PA is Under-Diagnosed

Primary Aldosteronism is Missed or Misdiagnosed 95% of the Time

In a retrospective cohort study of 4,660 patients with resistant hypertension in California, the screening rate for primary aldosteronism was 2.1%.

An Australian study found that in a group of 87 hypertensives, 69.2% had indications for primary aldosteronism, but only 3.2% were actually screened. At the time of referral to the country’s national health service, 61% of the patients had had hypertension for over 10 years, and 42% of the patients had developed end-organ damage.

Primary Aldosteronism is Not Rare

In 2020, The Unrecognized Prevalence of Primary Aldosteronism unequivocally showed that PA is a highly prevalent syndrome that represents a major public health issue. Based on this study and on 2021 US census data: 40 million Americans aged 18 or older have PA. This equals to 1 in 8 Americans, or 12% of the US population.
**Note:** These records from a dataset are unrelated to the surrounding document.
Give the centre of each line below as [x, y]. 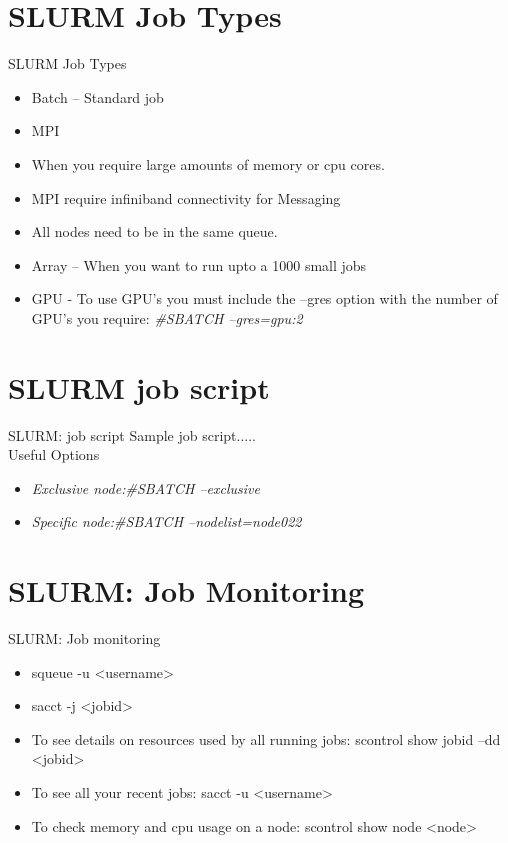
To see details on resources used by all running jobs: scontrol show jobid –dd [266, 738]
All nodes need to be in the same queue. [154, 231]
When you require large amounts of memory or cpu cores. [208, 163]
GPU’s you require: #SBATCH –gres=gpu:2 [167, 317]
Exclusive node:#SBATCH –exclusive [145, 487]
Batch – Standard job [97, 96]
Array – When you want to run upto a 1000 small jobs [199, 264]
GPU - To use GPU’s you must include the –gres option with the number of [264, 298]
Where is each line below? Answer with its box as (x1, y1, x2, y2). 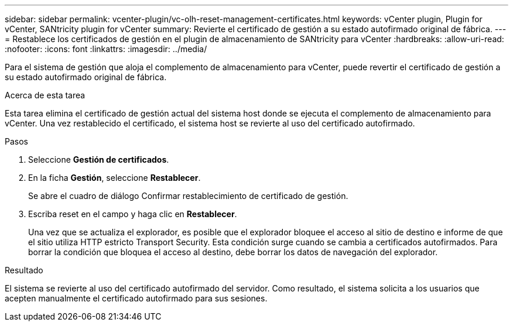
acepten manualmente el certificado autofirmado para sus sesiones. (5, 293, 268, 303)
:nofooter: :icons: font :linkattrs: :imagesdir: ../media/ (5, 44, 207, 54)
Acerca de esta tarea (5, 90, 85, 100)
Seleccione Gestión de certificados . (28, 155, 169, 164)
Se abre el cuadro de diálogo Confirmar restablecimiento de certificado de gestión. (28, 191, 348, 201)
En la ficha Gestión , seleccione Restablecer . (28, 173, 201, 183)
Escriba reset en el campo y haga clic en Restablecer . (28, 209, 237, 219)
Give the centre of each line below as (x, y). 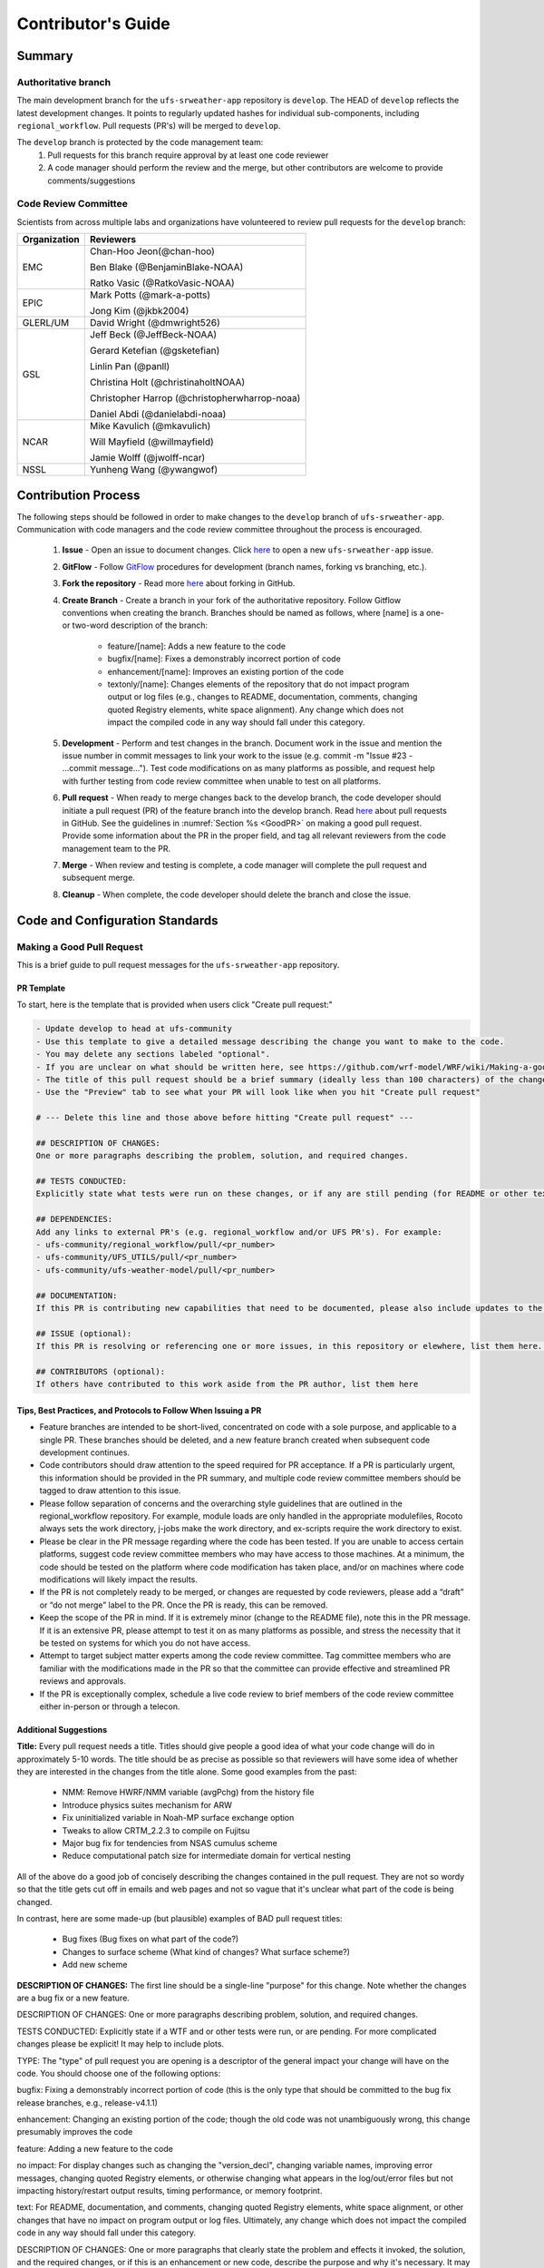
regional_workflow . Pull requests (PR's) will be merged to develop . (149, 126)
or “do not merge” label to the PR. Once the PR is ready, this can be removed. (184, 1605)
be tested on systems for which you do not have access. (145, 1643)
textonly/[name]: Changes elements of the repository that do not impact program (258, 684)
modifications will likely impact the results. (119, 1579)
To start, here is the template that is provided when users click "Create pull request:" (175, 1005)
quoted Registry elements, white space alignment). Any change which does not (256, 709)
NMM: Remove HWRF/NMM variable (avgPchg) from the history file (188, 1793)
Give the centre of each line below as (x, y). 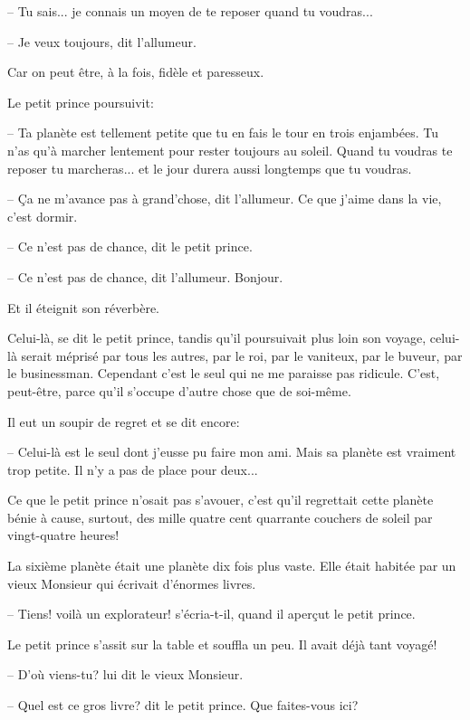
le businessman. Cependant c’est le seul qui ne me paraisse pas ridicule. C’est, (224, 373)
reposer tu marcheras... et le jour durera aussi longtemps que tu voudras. (210, 168)
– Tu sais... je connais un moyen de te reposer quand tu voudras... (190, 11)
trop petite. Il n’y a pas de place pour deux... (133, 469)
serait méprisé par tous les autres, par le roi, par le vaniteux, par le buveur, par (242, 355)
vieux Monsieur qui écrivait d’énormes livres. (132, 583)
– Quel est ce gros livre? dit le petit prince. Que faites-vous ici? (183, 705)
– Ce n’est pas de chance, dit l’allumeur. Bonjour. (145, 276)
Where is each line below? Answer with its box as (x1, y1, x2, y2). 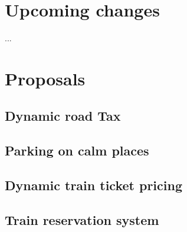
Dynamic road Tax (5, 107, 121, 125)
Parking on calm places (5, 141, 149, 160)
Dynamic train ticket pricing (5, 176, 182, 194)
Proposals (5, 66, 86, 90)
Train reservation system (5, 210, 159, 228)
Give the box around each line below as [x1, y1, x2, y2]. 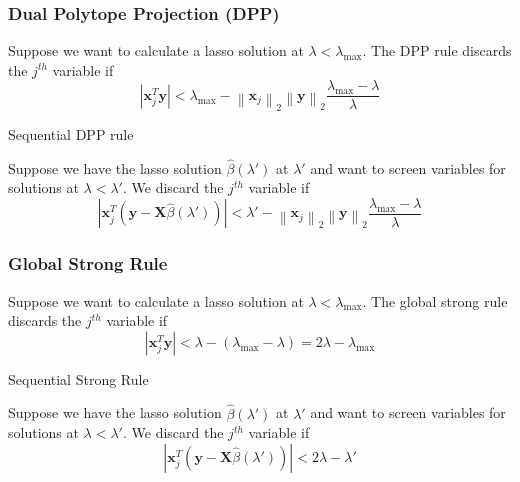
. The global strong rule [362, 290, 508, 311]
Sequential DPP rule [8, 123, 134, 144]
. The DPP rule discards [362, 40, 512, 61]
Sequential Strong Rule [8, 368, 149, 389]
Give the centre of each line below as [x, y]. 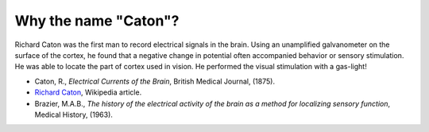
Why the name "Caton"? [97, 21]
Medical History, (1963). [73, 115]
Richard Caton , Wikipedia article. [88, 92]
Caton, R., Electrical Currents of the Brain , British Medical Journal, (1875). [155, 81]
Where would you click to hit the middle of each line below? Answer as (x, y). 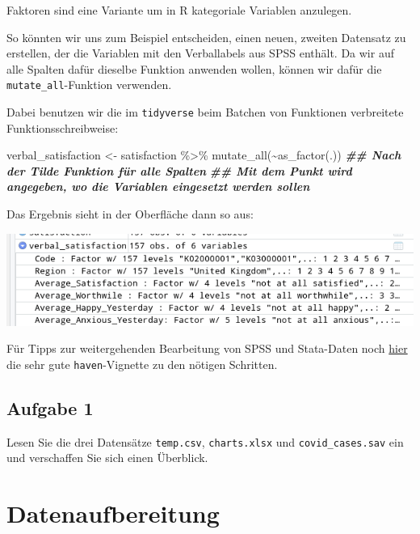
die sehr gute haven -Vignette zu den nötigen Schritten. (142, 364)
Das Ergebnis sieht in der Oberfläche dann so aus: (130, 214)
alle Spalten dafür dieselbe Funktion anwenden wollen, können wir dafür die (194, 68)
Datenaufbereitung (113, 513)
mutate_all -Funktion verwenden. (89, 85)
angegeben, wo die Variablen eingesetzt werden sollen (158, 186)
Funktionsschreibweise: (63, 127)
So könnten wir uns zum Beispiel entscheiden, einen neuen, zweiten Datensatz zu (206, 37)
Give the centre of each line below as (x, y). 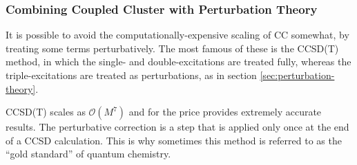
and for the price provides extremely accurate (225, 112)
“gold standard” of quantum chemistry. (88, 154)
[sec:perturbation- (297, 75)
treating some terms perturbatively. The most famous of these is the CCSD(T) (172, 48)
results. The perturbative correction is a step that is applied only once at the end (177, 127)
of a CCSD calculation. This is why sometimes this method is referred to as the (174, 140)
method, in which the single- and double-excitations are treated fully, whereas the (178, 62)
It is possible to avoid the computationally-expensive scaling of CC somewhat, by (177, 35)
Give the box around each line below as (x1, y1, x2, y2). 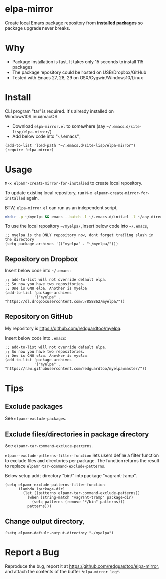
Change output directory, (5, 517, 85, 526)
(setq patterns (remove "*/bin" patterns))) (31, 499, 125, 505)
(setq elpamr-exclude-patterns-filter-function (5, 482, 105, 488)
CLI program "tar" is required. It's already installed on (5, 108, 114, 114)
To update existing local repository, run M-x (5, 189, 92, 196)
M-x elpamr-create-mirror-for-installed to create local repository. (5, 180, 143, 186)
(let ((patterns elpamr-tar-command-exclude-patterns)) (23, 491, 140, 496)
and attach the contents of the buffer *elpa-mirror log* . (5, 568, 120, 574)
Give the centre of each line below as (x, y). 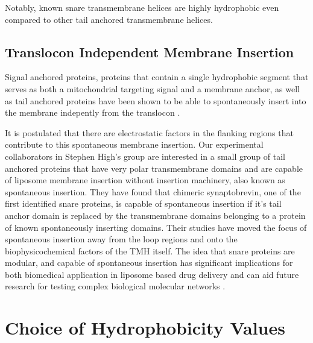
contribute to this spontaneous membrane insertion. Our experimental (134, 144)
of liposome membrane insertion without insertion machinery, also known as (145, 180)
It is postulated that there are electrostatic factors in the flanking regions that (149, 132)
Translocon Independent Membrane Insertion (150, 52)
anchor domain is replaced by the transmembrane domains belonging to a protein (155, 215)
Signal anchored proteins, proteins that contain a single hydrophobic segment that (157, 77)
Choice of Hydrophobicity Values (145, 328)
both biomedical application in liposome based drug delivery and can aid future (152, 274)
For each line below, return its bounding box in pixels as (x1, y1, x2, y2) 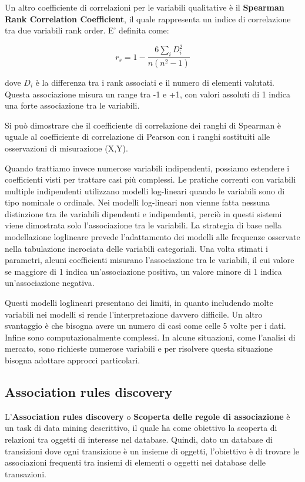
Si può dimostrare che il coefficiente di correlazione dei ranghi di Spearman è (5, 119, 281, 131)
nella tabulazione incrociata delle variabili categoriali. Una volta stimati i (5, 242, 268, 254)
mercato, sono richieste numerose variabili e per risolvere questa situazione (5, 342, 273, 355)
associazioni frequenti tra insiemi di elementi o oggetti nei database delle (5, 456, 266, 468)
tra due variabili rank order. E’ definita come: (5, 24, 169, 36)
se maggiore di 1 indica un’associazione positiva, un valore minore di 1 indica (5, 265, 282, 277)
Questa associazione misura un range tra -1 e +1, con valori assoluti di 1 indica (5, 87, 290, 100)
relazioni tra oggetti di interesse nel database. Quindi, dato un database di (5, 433, 273, 445)
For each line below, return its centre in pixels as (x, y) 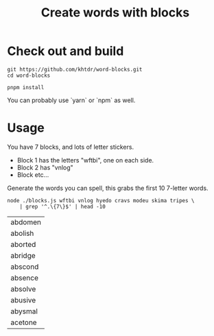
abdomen (26, 222)
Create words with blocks (115, 13)
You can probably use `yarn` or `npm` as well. (71, 100)
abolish (22, 233)
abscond (25, 267)
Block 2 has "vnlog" (45, 167)
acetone (24, 322)
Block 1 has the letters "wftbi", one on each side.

Even with a prevalence 3 times lower than this, PA would affect:

In the US: the equivalent of the entire population of the states of Wyoming, Montana, Idaho, North and South Dakota, Nebraska, and Utah combined, or
Worldwide: the equivalent of the entire population of the UK, France, Italy, and Spain combined.

US Population Equivalent
under 4% Prevalence

Worldwide Population Equivalent
under 4% Prevalence

Why Primary Aldosteronism is Under-Diagnosed

Primary aldosteronism is mistakenly considered rare. The definition of “rare disease” varies across countries. In the US, a disease is considered rare when it affects less than 200,000 people. In Europe, a condition is defined as rare when fewer than 2,000 individuals are affected. In all evidence, hyperaldosteronism does not meet the criteria of these definitions. The disease is “believed” to be rare while, in fact, it is widespread.

Inadequate physician training. The common misbelief that primary aldosteronism is rare is embedded in medical education. It particularly affects primary care and internal medicine physicians who are not cautioned that hyperaldosteronism is widespread, and must be promptly and adequately diagnosed.

Lack of research. Understanding of excess aldosterone remains fragmented, and its measurement threshold (12.0 g per 24 hours) arbitrary. While a cut-off value is needed to enable case detection, this value is currently so high that even systematic screening would miss a significant number of patients.

Lack of standardization. Fragmented understanding of the disease equally affects diagnostic protocols. Among others:

While Aldosterone Renin Ratios are widely available, assays vary across laboratories, thereby rendering their accuracy and reliability questionable.
The modalities of confirmatory testing range from the ingestion of salt tablets at home to a saline infusion done under medical supervision.
Some medical centers use ACTH stimulation to determine the disease subtype, while others do not.

Testing cost and complexity. Workup is not complete without adrenal venous sampling, a procedure few medical centers can successfully offer to their patients since it can only be performed by experienced interventional radiologists. Not only is the procedure costly, its low success rate outside of expert centers leads to repeat testing, and in extreme cases, erroneous surgical recommendations.

References

Brown, J. M., Siddiqui, M., Calhoun, D. A., Carey, R. M., Hopkins, P. N., Williams, G. H., & Vaidya, A. (2020). The unrecognized prevalence of primary aldosteronism: a cross-sectional study. Annals of Internal Medicine, 173(1), 10-20.
Funder, J. W. (2020). Primary aldosteronism: at the tipping point. Annals of Internal Medicine, 173(1), 65-66.
Reincke, M., Beuschlein, F., & Williams, T. A. (2020). Progress in primary aldosteronism 2019: new players on the block? Hormone and Metabolic Research, 52(6), 345-346.
Monticone, S., Burrello, J., Tizzani, D., Bertello, C., Viola, A., Buffolo, F., Gabetti, L., Mengozzi, G., Williams, T. A., Rabbia, F., Veglio, F., & Mulatero, P., Prevalence and clinical manifestations of primary aldosteronism encountered in primary care practice. Journal of the American College of Cardiology, 69(14), 1811-1820.
Lim, Y. Y., Shen, J., Fuller, P. J., & Yang, J. (2018). Current pattern of primary aldosteronism diagnosis: delayed and complicated. Australian Journal of General Practice, 47(10), 712-718.
Hannemann, A., & Wallaschofski, H. (2012). Prevalence of primary aldosteronism in patient’s cohorts and in population-based studies – A review of the current literature. Hormone and Metabolic Research, 44(3),157-62.
Rossi, E., Perazzoli, F., Negro, A., & Magnani, A. (2017). Diagnostic rate of primary aldosteronism in Emilia‐Romagna, Northern Italy, during 16 years (2000–2015). Journal of Hypertension, 35(8), 1691-1697.